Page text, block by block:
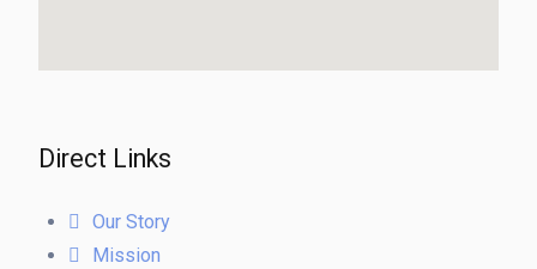
Direct Links
Our Story
Mission
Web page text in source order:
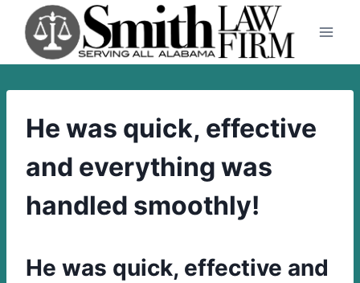
content
He was quick, effective
and everything was
handled smoothly!
He was quick, effective and
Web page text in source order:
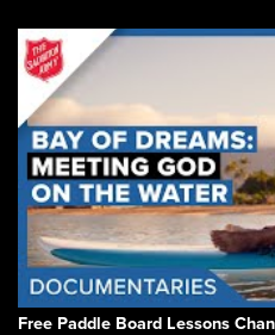
Free Paddle Board Lessons
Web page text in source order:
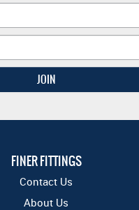
FINER FITTINGS
Contact Us
About Us
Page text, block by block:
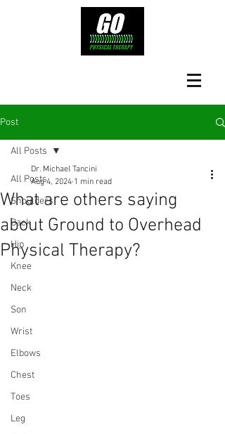
Post
All Posts
Shoulders
Back
Hip
Knee
Neck
Son
Wrist
Elbows
Chest
Toes
Leg
All Posts
What are others saying
about Ground to Overhead
Physical Therapy?⁠
Dr. Michael Tancini
Aug 4, 2024 1 min read
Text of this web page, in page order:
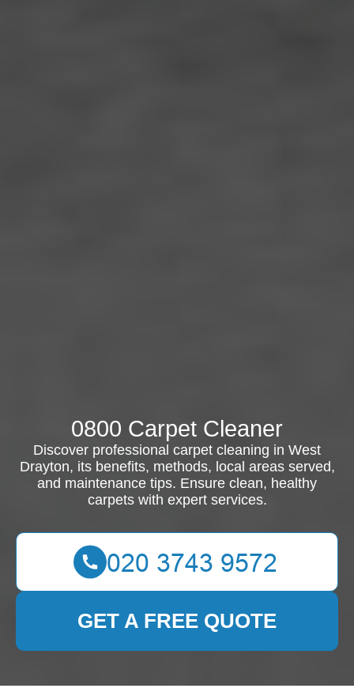
0800 Carpet Cleaner
Discover professional carpet cleaning in West
Drayton, its benefits, methods, local areas served,
and maintenance tips. Ensure clean, healthy
carpets with expert services.
GET A FREE QUOTE
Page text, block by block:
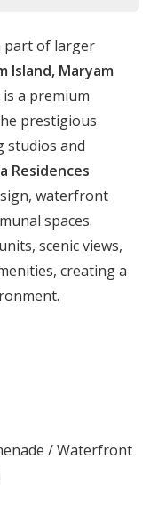
communal
and privacy.
the property for
to 363 sqft.
from
from
1031 to
numerous
away from
part of larger
Island, Maryam
is a premium
prestigious
studios and
Residences
waterfront
spaces.
scenic views,
creating a
/ Waterfront
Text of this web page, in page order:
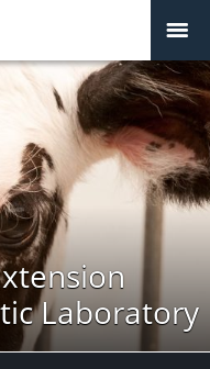
Laboratory
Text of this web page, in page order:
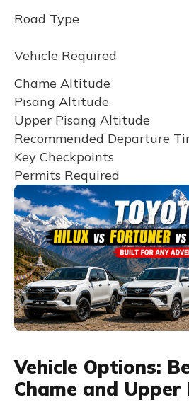
Road Type
Vehicle Required
Chame Altitude
Pisang Altitude
Upper Pisang Altitude
Recommended Departure
Key Checkpoints
Permits Required
Vehicle Options:
Chame and Upper
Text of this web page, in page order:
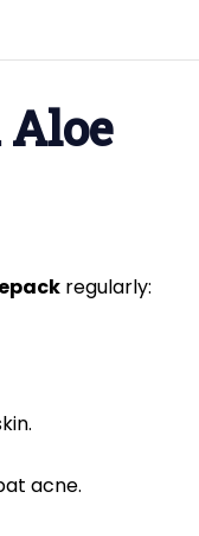
regularly:
acne.
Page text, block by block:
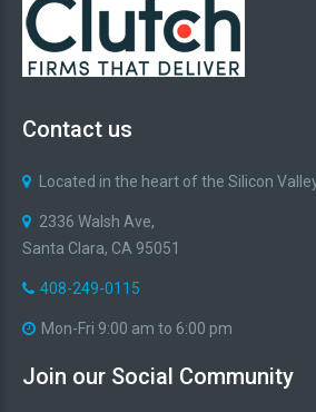
Contact us
Located in the heart of the Silicon
2336 Walsh Ave,
Santa Clara, CA 95051
408-249-0115
Mon-Fri 9:00 am to 6:00 pm
Join our Social Community
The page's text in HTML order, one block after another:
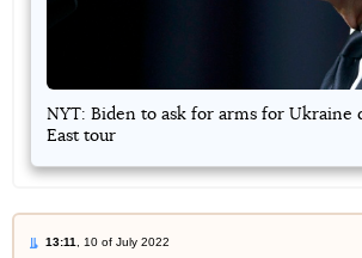
NYT: Biden to ask for arms for Ukraine
East tour
13:11, 10 of July 2022
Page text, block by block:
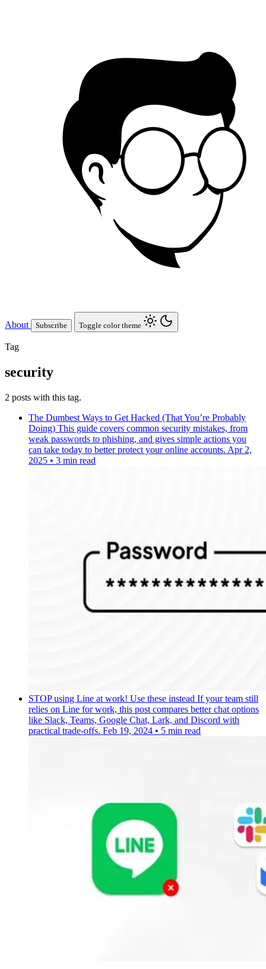
About Subscribe Toggle color theme
Tag
security
2 posts with this tag.
The Dumbest Ways to Get Hacked (That You’re Probably
Doing) This guide covers common security mistakes, from
weak passwords to phishing, and gives simple actions you
can take today to better protect your online accounts. Apr 2,
2025 • 3 min read
STOP using Line at work! Use these instead If your team still
relies on Line for work, this post compares better chat options
like Slack, Teams, Google Chat, Lark, and Discord with
practical trade-offs. Feb 19, 2024 • 5 min read
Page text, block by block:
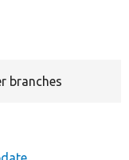
branches
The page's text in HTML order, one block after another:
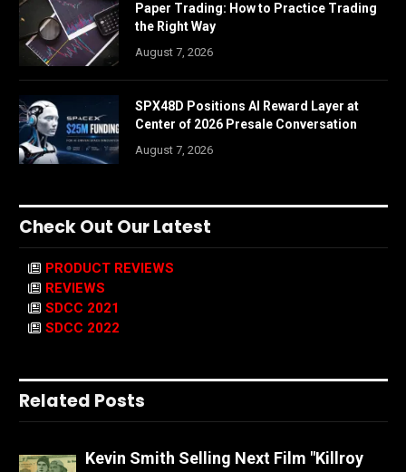
Paper Trading: How to Practice Trading
the Right Way
August 7, 2026
SPX48D Positions AI Reward Layer at
Center of 2026 Presale Conversation
August 7, 2026
Check Out Our Latest
PRODUCT REVIEWS
REVIEWS
SDCC 2021
SDCC 2022
Related Posts
Kevin Smith Selling Next Film "Killroy
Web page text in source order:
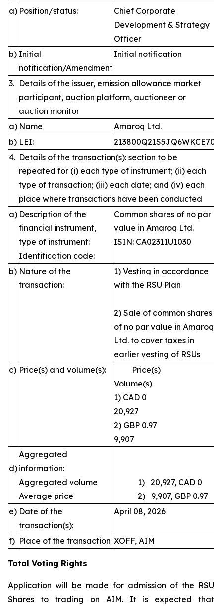
a) Position/status:
Chief Corporate
Development & Strategy
Officer
b) Initial
notification/Amendment
Initial notification
3. Details of the issuer, emission allowance market
participant, auction platform, auctioneer or
auction monitor
a) Name
Amaroq Ltd.
b) LEI:
213800Q21S5JQ6WKCE70
4. Details of the transaction(s): section to be
repeated for (i) each type of instrument; (ii) each
type of transaction; (iii) each date; and (iv) each
place where transactions have been conducted
a) Description of the
financial instrument,
type of instrument:
Identification code:
Common shares of no par
value in Amaroq Ltd.
ISIN: CA02311U1030
b) Nature of the
transaction:
1) Vesting in accordance
with the RSU Plan
2) Sale of common shares
of no par value in Amaroq
Ltd. to cover taxes in
earlier vesting of RSUs
c) Price(s) and volume(s):
Price(s)
Volume(s)
1) CAD 0
20,927
2) GBP 0.97
9,907
d)
Aggregated
information:
Aggregated volume
Average price
1) 20,927, CAD 0
2) 9,907, GBP 0.97
e) Date of the
transaction(s):
April 08, 2026
f) Place of the transaction XOFF, AIM
Total Voting Rights
Application will be made for admission of the RSU
Shares to trading on AIM. It is expected that
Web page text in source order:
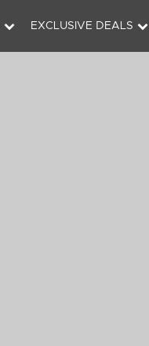
EXCLUSIVE DEALS
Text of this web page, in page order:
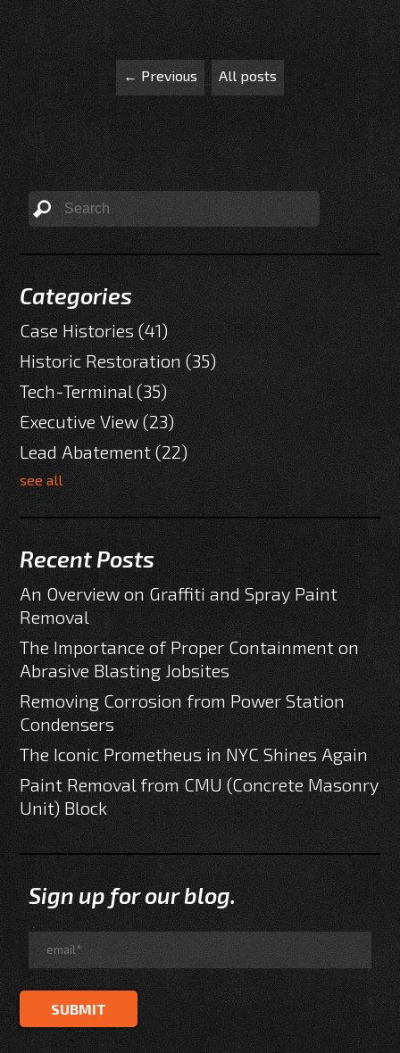
← Previous All posts
Categories
Case Histories(41)
Historic Restoration(35)
Tech-Terminal(35)
Executive View(23)
Lead Abatement(22)
see all
Recent Posts
An Overview on Graffiti and Spray Paint
Removal
The Importance of Proper Containment on
Abrasive Blasting Jobsites
Removing Corrosion from Power Station
Condensers
The Iconic Prometheus in NYC Shines Again
Paint Removal from CMU (Concrete Masonry
Unit) Block
Sign up for our blog.

Directions for this task
Apart from the pictures, write every entry out again exactly.

Solved problem
Page text, block by block:
Direct Links
Our Story
Mission
Web page text in source order:
content
He was quick, effective
and everything was
handled smoothly!
He was quick, effective and
Web page text in source order:
Free Paddle Board Lessons
Web page text in source order:
FINER FITTINGS
Contact Us
About Us
Page text, block by block:
Post
All Posts
Shoulders
Back
Hip
Knee
Neck
Son
Wrist
Elbows
Chest
Toes
Leg
All Posts
What are others saying
about Ground to Overhead
Physical Therapy?⁠
Dr. Michael Tancini
Aug 4, 2024 1 min read
Text of this web page, in page order:
0800 Carpet Cleaner
Discover professional carpet cleaning in West
Drayton, its benefits, methods, local areas served,
and maintenance tips. Ensure clean, healthy
carpets with expert services.
GET A FREE QUOTE
Page text, block by block:
communal
and privacy.
the property for
to 363 sqft.
from
from
1031 to
numerous
away from
part of larger
Island, Maryam
is a premium
prestigious
studios and
Residences
waterfront
spaces.
scenic views,
creating a
/ Waterfront
Text of this web page, in page order:
Laboratory
Text of this web page, in page order:
Road Type
Vehicle Required
Chame Altitude
Pisang Altitude
Upper Pisang Altitude
Recommended Departure
Key Checkpoints
Permits Required
Vehicle Options:
Chame and Upper
Text of this web page, in page order:
regularly:
acne.
Page text, block by block:
Contact us
Located in the heart of the Silicon
2336 Walsh Ave,
Santa Clara, CA 95051
408-249-0115
Mon-Fri 9:00 am to 6:00 pm
Join our Social Community
The page's text in HTML order, one block after another:
NYT: Biden to ask for arms for Ukraine
East tour
13:11, 10 of July 2022
Page text, block by block:
About Subscribe Toggle color theme
Tag
security
2 posts with this tag.
The Dumbest Ways to Get Hacked (That You’re Probably
Doing) This guide covers common security mistakes, from
weak passwords to phishing, and gives simple actions you
can take today to better protect your online accounts. Apr 2,
2025 • 3 min read
STOP using Line at work! Use these instead If your team still
relies on Line for work, this post compares better chat options
like Slack, Teams, Google Chat, Lark, and Discord with
practical trade-offs. Feb 19, 2024 • 5 min read
Page text, block by block:
branches
The page's text in HTML order, one block after another:
Paper Trading: How to Practice Trading
the Right Way
August 7, 2026
SPX48D Positions AI Reward Layer at
Center of 2026 Presale Conversation
August 7, 2026
Check Out Our Latest
PRODUCT REVIEWS
REVIEWS
SDCC 2021
SDCC 2022
Related Posts
Kevin Smith Selling Next Film "Killroy
Web page text in source order:
a) Position/status:
Chief Corporate
Development & Strategy
Officer
b) Initial
notification/Amendment
Initial notification
3. Details of the issuer, emission allowance market
participant, auction platform, auctioneer or
auction monitor
a) Name
Amaroq Ltd.
b) LEI:
213800Q21S5JQ6WKCE70
4. Details of the transaction(s): section to be
repeated for (i) each type of instrument; (ii) each
type of transaction; (iii) each date; and (iv) each
place where transactions have been conducted
a) Description of the
financial instrument,
type of instrument:
Identification code:
Common shares of no par
value in Amaroq Ltd.
ISIN: CA02311U1030
b) Nature of the
transaction:
1) Vesting in accordance
with the RSU Plan
2) Sale of common shares
of no par value in Amaroq
Ltd. to cover taxes in
earlier vesting of RSUs
c) Price(s) and volume(s):
Price(s)
Volume(s)
1) CAD 0
20,927
2) GBP 0.97
9,907
d)
Aggregated
information:
Aggregated volume
Average price
1) 20,927, CAD 0
2) 9,907, GBP 0.97
e) Date of the
transaction(s):
April 08, 2026
f) Place of the transaction XOFF, AIM
Total Voting Rights
Application will be made for admission of the RSU
Shares to trading on AIM. It is expected that
Web page text in source order:
EXCLUSIVE DEALS
Text of this web page, in page order:
← Previous All posts
Categories
Case Histories(41)
Historic Restoration(35)
Tech-Terminal(35)
Executive View(23)
Lead Abatement(22)
see all
Recent Posts
An Overview on Graffiti and Spray Paint
Removal
The Importance of Proper Containment on
Abrasive Blasting Jobsites
Removing Corrosion from Power Station
Condensers
The Iconic Prometheus in NYC Shines Again
Paint Removal from CMU (Concrete Masonry
Unit) Block
Sign up for our blog.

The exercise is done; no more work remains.